Activity:
Return all of the records exactly.

Data to use:
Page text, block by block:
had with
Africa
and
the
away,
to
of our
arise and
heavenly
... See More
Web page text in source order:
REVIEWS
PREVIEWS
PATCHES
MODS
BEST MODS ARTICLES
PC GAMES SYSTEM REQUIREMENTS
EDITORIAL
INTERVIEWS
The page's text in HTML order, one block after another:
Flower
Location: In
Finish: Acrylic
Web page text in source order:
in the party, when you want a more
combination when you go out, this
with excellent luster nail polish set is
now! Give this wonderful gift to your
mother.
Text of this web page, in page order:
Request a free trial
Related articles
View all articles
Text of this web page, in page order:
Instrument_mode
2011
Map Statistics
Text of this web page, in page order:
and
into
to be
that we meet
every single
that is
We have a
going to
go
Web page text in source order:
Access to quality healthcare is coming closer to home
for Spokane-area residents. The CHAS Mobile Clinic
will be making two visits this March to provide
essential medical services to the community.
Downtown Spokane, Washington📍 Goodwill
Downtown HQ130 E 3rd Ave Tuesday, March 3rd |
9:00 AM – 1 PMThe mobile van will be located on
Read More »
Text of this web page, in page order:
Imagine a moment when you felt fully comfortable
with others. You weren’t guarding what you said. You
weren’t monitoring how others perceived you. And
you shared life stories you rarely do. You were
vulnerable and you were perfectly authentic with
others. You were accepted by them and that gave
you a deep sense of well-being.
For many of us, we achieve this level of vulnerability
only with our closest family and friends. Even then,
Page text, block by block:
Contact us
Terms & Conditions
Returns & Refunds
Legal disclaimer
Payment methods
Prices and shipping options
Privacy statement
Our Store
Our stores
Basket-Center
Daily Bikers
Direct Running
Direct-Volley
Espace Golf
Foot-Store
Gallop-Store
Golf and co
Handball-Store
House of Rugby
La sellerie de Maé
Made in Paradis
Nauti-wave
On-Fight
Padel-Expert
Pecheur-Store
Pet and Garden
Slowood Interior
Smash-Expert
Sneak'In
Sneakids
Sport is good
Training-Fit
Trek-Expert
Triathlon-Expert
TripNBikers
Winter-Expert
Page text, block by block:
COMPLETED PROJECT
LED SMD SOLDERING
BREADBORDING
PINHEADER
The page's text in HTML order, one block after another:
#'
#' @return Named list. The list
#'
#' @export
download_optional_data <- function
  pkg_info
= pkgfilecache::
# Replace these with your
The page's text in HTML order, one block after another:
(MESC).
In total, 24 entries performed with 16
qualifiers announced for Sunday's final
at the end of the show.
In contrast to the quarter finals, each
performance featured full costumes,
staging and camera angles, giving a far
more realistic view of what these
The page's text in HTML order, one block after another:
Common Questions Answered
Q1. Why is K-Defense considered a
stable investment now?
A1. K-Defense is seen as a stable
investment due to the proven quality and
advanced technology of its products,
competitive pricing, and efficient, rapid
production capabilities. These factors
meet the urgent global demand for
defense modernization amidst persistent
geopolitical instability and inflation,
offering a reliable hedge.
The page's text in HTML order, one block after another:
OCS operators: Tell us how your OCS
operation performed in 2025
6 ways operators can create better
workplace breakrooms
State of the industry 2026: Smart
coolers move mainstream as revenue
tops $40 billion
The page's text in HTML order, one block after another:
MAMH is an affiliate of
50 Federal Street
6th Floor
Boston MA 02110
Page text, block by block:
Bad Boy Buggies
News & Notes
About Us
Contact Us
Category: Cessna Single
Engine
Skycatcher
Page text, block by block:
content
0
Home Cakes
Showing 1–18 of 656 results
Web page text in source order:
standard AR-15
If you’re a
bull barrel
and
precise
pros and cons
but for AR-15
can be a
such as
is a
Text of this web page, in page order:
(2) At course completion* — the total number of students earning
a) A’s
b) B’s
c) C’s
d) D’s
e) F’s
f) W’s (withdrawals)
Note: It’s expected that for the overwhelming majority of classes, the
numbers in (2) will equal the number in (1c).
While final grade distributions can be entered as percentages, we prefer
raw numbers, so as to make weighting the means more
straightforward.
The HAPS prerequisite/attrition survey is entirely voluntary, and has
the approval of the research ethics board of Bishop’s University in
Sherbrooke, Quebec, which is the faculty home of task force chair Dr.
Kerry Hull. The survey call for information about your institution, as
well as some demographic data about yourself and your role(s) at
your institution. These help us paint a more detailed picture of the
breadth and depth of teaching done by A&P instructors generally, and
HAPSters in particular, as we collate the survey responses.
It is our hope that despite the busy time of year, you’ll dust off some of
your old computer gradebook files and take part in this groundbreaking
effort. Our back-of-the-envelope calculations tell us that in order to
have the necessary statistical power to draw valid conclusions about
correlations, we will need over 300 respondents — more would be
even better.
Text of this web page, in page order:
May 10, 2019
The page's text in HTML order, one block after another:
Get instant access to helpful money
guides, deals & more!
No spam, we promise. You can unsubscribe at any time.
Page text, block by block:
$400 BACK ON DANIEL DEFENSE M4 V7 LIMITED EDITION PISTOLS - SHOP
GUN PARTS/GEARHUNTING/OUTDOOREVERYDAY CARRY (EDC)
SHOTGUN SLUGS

Reply to the exercise:
Page text, block by block:
had with
Africa
and
the
away,
to
of our
arise and
heavenly
... See More
Web page text in source order:
REVIEWS
PREVIEWS
PATCHES
MODS
BEST MODS ARTICLES
PC GAMES SYSTEM REQUIREMENTS
EDITORIAL
INTERVIEWS
The page's text in HTML order, one block after another:
Flower
Location: In
Finish: Acrylic
Web page text in source order:
in the party, when you want a more
combination when you go out, this
with excellent luster nail polish set is
now! Give this wonderful gift to your
mother.
Text of this web page, in page order:
Request a free trial
Related articles
View all articles
Text of this web page, in page order:
Instrument_mode
2011
Map Statistics
Text of this web page, in page order:
and
into
to be
that we meet
every single
that is
We have a
going to
go
Web page text in source order:
Access to quality healthcare is coming closer to home
for Spokane-area residents. The CHAS Mobile Clinic
will be making two visits this March to provide
essential medical services to the community.
Downtown Spokane, Washington📍 Goodwill
Downtown HQ130 E 3rd Ave Tuesday, March 3rd |
9:00 AM – 1 PMThe mobile van will be located on
Read More »
Text of this web page, in page order:
Imagine a moment when you felt fully comfortable
with others. You weren’t guarding what you said. You
weren’t monitoring how others perceived you. And
you shared life stories you rarely do. You were
vulnerable and you were perfectly authentic with
others. You were accepted by them and that gave
you a deep sense of well-being.
For many of us, we achieve this level of vulnerability
only with our closest family and friends. Even then,
Page text, block by block:
Contact us
Terms & Conditions
Returns & Refunds
Legal disclaimer
Payment methods
Prices and shipping options
Privacy statement
Our Store
Our stores
Basket-Center
Daily Bikers
Direct Running
Direct-Volley
Espace Golf
Foot-Store
Gallop-Store
Golf and co
Handball-Store
House of Rugby
La sellerie de Maé
Made in Paradis
Nauti-wave
On-Fight
Padel-Expert
Pecheur-Store
Pet and Garden
Slowood Interior
Smash-Expert
Sneak'In
Sneakids
Sport is good
Training-Fit
Trek-Expert
Triathlon-Expert
TripNBikers
Winter-Expert
Page text, block by block:
COMPLETED PROJECT
LED SMD SOLDERING
BREADBORDING
PINHEADER
The page's text in HTML order, one block after another:
#'
#' @return Named list. The list
#'
#' @export
download_optional_data <- function
  pkg_info
= pkgfilecache::
# Replace these with your
The page's text in HTML order, one block after another:
(MESC).
In total, 24 entries performed with 16
qualifiers announced for Sunday's final
at the end of the show.
In contrast to the quarter finals, each
performance featured full costumes,
staging and camera angles, giving a far
more realistic view of what these
The page's text in HTML order, one block after another:
Common Questions Answered
Q1. Why is K-Defense considered a
stable investment now?
A1. K-Defense is seen as a stable
investment due to the proven quality and
advanced technology of its products,
competitive pricing, and efficient, rapid
production capabilities. These factors
meet the urgent global demand for
defense modernization amidst persistent
geopolitical instability and inflation,
offering a reliable hedge.
The page's text in HTML order, one block after another:
OCS operators: Tell us how your OCS
operation performed in 2025
6 ways operators can create better
workplace breakrooms
State of the industry 2026: Smart
coolers move mainstream as revenue
tops $40 billion
The page's text in HTML order, one block after another:
MAMH is an affiliate of
50 Federal Street
6th Floor
Boston MA 02110
Page text, block by block:
Bad Boy Buggies
News & Notes
About Us
Contact Us
Category: Cessna Single
Engine
Skycatcher
Page text, block by block:
content
0
Home Cakes
Showing 1–18 of 656 results
Web page text in source order:
standard AR-15
If you’re a
bull barrel
and
precise
pros and cons
but for AR-15
can be a
such as
is a
Text of this web page, in page order:
(2) At course completion* — the total number of students earning
a) A’s
b) B’s
c) C’s
d) D’s
e) F’s
f) W’s (withdrawals)
Note: It’s expected that for the overwhelming majority of classes, the
numbers in (2) will equal the number in (1c).
While final grade distributions can be entered as percentages, we prefer
raw numbers, so as to make weighting the means more
straightforward.
The HAPS prerequisite/attrition survey is entirely voluntary, and has
the approval of the research ethics board of Bishop’s University in
Sherbrooke, Quebec, which is the faculty home of task force chair Dr.
Kerry Hull. The survey call for information about your institution, as
well as some demographic data about yourself and your role(s) at
your institution. These help us paint a more detailed picture of the
breadth and depth of teaching done by A&P instructors generally, and
HAPSters in particular, as we collate the survey responses.
It is our hope that despite the busy time of year, you’ll dust off some of
your old computer gradebook files and take part in this groundbreaking
effort. Our back-of-the-envelope calculations tell us that in order to
have the necessary statistical power to draw valid conclusions about
correlations, we will need over 300 respondents — more would be
even better.
Text of this web page, in page order:
May 10, 2019
The page's text in HTML order, one block after another:
Get instant access to helpful money
guides, deals & more!
No spam, we promise. You can unsubscribe at any time.
Page text, block by block:
$400 BACK ON DANIEL DEFENSE M4 V7 LIMITED EDITION PISTOLS - SHOP
GUN PARTS/GEARHUNTING/OUTDOOREVERYDAY CARRY (EDC)
SHOTGUN SLUGS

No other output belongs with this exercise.